◆ **Description of the task**
For this exercise, reproduce only the lines from the one holding "Demon Drama" through the final line of the data below, exactly, and omit pictures.

◆ **Entries provided**
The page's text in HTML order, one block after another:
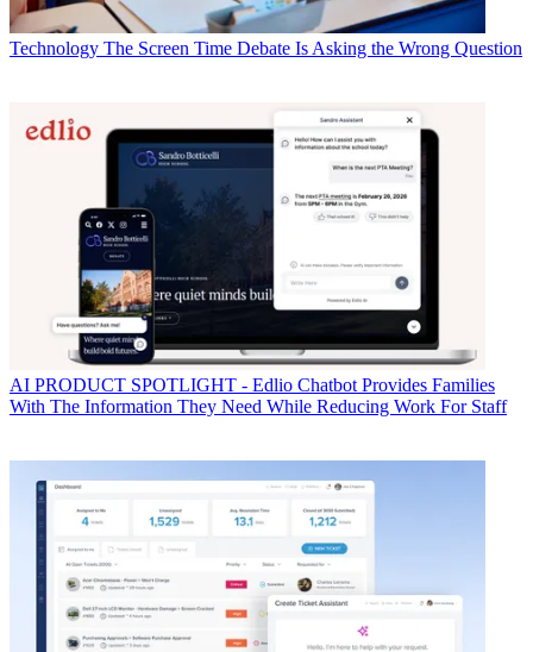
Technology The Screen Time Debate Is Asking the Wrong Question
AI PRODUCT SPOTLIGHT - Edlio Chatbot Provides Families
With The Information They Need While Reducing Work For Staff
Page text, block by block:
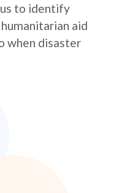
to identify
aid
when disaster
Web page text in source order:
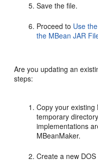
Save the file.
Proceed to Use
the MBean JAR
Are you updating an
steps:
Copy your
temporary
implementations
MBeanMaker.
Create a new DOS
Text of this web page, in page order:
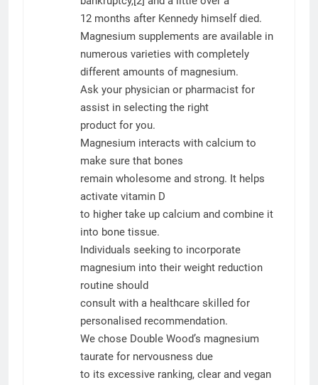
12 months after Kennedy himself died.
Magnesium supplements are available in
numerous varieties with completely
different amounts of magnesium.
Ask your physician or pharmacist for
assist in selecting the right
product for you.
Magnesium interacts with calcium to
make sure that bones
remain wholesome and strong. It helps
activate vitamin D
to higher take up calcium and combine it
into bone tissue.
Individuals seeking to incorporate
magnesium into their weight reduction
routine should
consult with a healthcare skilled for
personalised recommendation.
We chose Double Wood’s magnesium
taurate for nervousness due
to its excessive ranking, clear and vegan
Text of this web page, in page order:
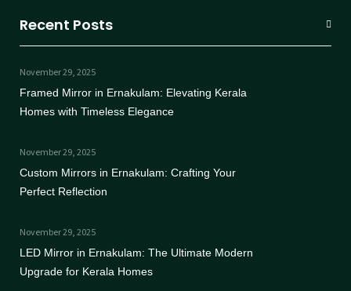
Recent Posts
November 29, 2025
Framed Mirror in Ernakulam: Elevating Kerala
Homes with Timeless Elegance
November 29, 2025
Custom Mirrors in Ernakulam: Crafting Your
Perfect Reflection
November 29, 2025
LED Mirror in Ernakulam: The Ultimate Modern
Upgrade for Kerala Homes
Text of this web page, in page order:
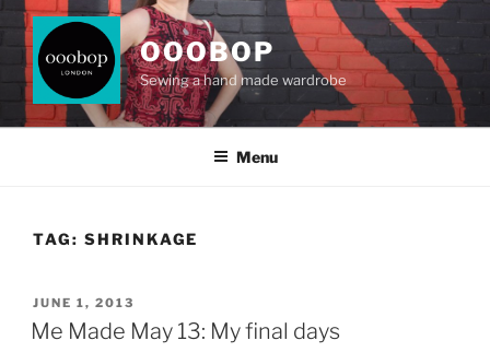
Skip
content
OOOBOP
Sewing a hand made wardrobe
Menu
TAG: SHRINKAGE
POSTED
ON
JUNE 1, 2013
Me Made May 13: My final days
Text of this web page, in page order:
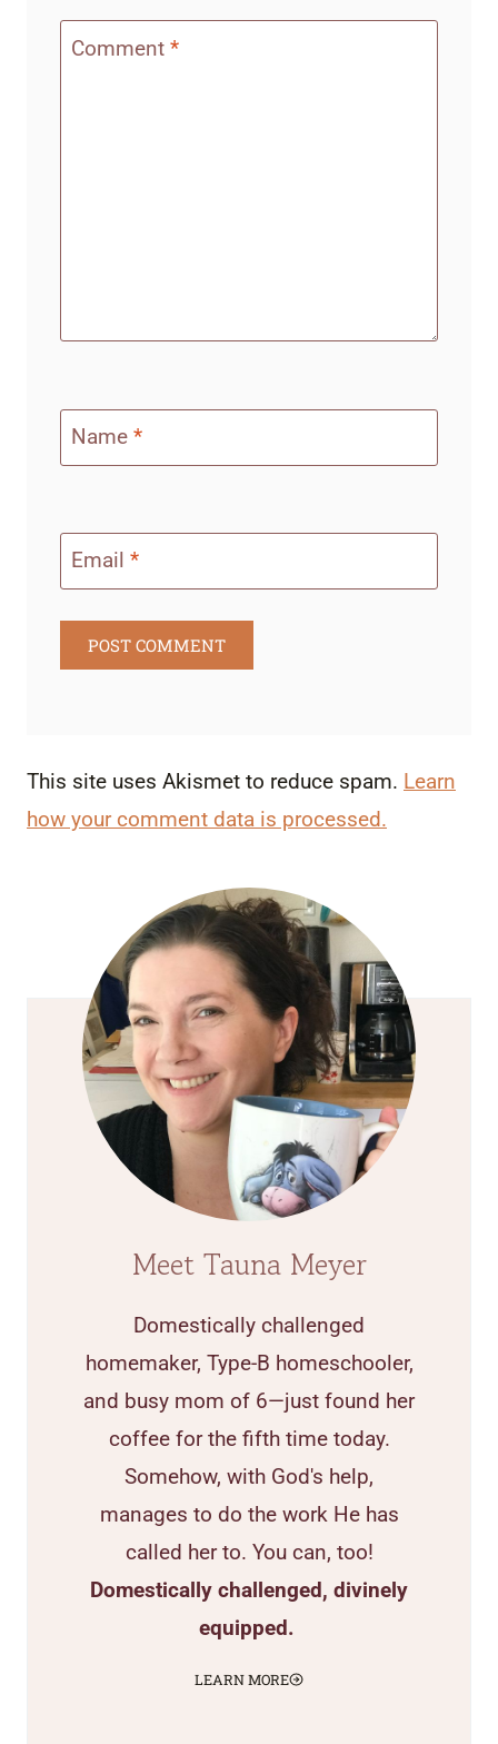
Comment *
Name *
Email *
This site uses Akismet to reduce spam. Learn
how your comment data is processed.
Meet Tauna Meyer
Domestically challenged
homemaker, Type-B homeschooler,
and busy mom of 6—just found her
coffee for the fifth time today.
Somehow, with God's help,
manages to do the work He has
called her to. You can, too!
Domestically challenged, divinely
equipped.
LEARN MORE
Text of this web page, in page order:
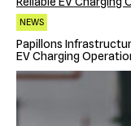
NEWS
Papillons
EV Charging
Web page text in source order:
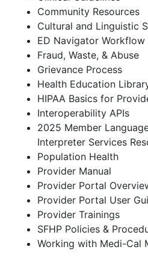
Community Resources
Cultural and Linguistic
ED Navigator Workflow
Fraud, Waste, & Abuse
Grievance Process
Health Education
HIPAA Basics for
Interoperability APIs
2025 Member
Interpreter Services
Population Health
Provider Manual
Provider Portal
Provider Portal User
Provider Trainings
SFHP Policies &
Working with Medi-Cal
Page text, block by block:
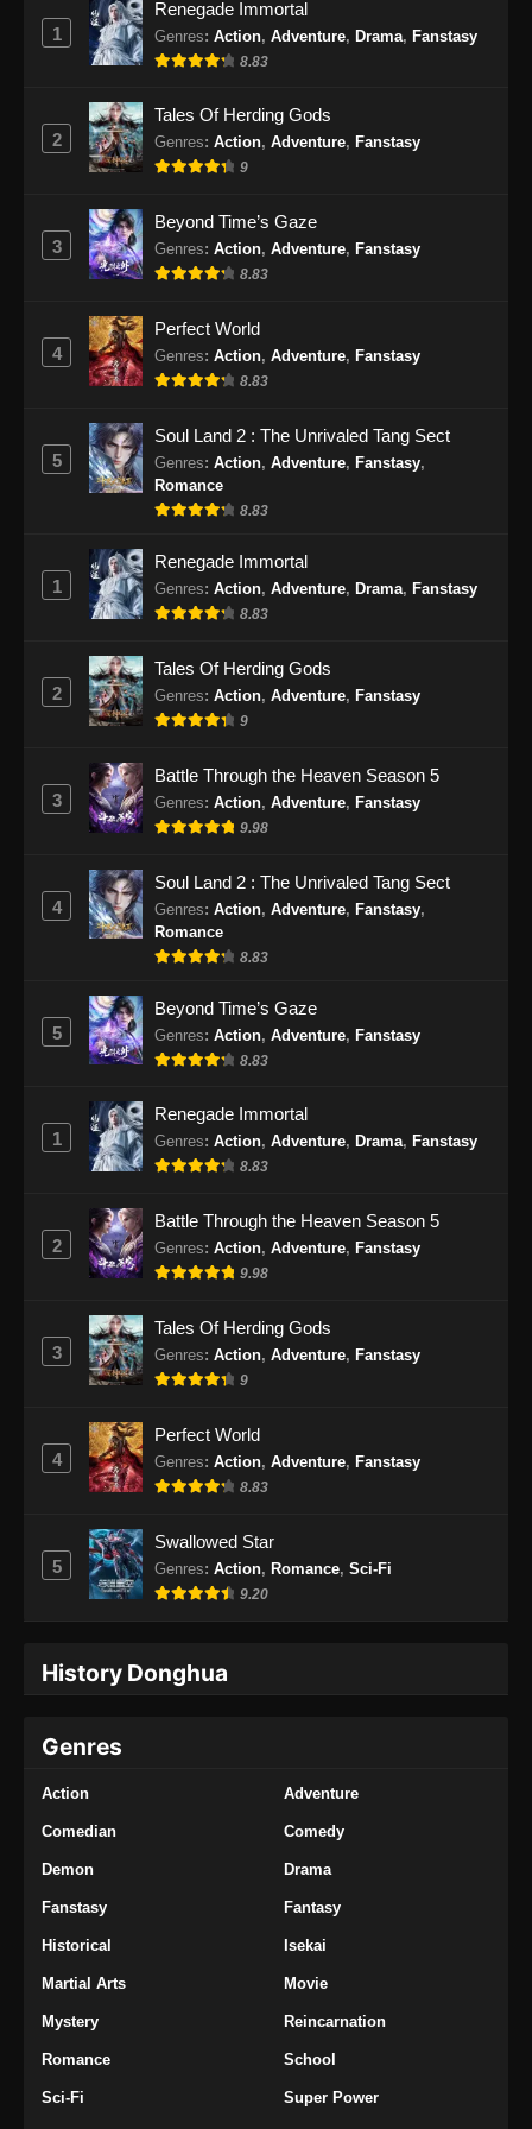
Episode 130 END Subtitle
Indonesia
1
Renegade Immortal
Genres: Action, Adventure, Drama, Fanstasy
8.83
2
Tales Of Herding Gods
Genres: Action, Adventure, Fanstasy
9
3
Beyond Time’s Gaze
Genres: Action, Adventure, Fanstasy
8.83
4
Perfect World
Genres: Action, Adventure, Fanstasy
8.83
5
Soul Land 2 : The Unrivaled Tang Sect
Genres: Action, Adventure, Fanstasy,
Romance
8.83
1
Renegade Immortal
Genres: Action, Adventure, Drama, Fanstasy
8.83
2
Tales Of Herding Gods
Genres: Action, Adventure, Fanstasy
9
3
Battle Through the Heaven Season 5
Genres: Action, Adventure, Fanstasy
9.98
4
Soul Land 2 : The Unrivaled Tang Sect
Genres: Action, Adventure, Fanstasy,
Romance
8.83
5
Beyond Time’s Gaze
Genres: Action, Adventure, Fanstasy
8.83
1
Renegade Immortal
Genres: Action, Adventure, Drama, Fanstasy
8.83
2
Battle Through the Heaven Season 5
Genres: Action, Adventure, Fanstasy
9.98
3
Tales Of Herding Gods
Genres: Action, Adventure, Fanstasy
9
4
Perfect World
Genres: Action, Adventure, Fanstasy
8.83
5
Swallowed Star
Genres: Action, Romance, Sci-Fi
9.20
History Donghua
Genres
Action Adventure
Comedian Comedy
Demon Drama
Fanstasy Fantasy
Historical Isekai
Martial Arts Movie
Mystery Reincarnation
Romance School
Sci-Fi Super Power
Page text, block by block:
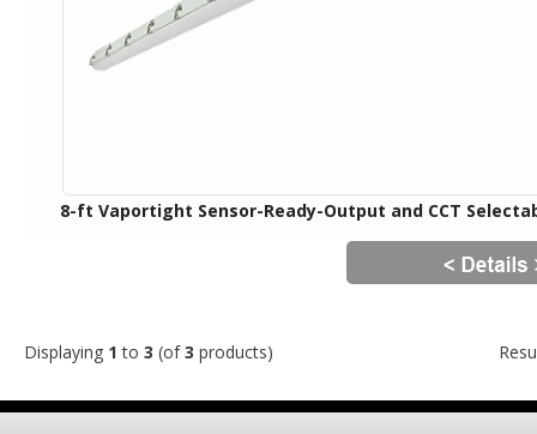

◆ **Response to the exercise**
Demon Drama
Fanstasy Fantasy
Historical Isekai
Martial Arts Movie
Mystery Reincarnation
Romance School
Sci-Fi Super Power
Page text, block by block:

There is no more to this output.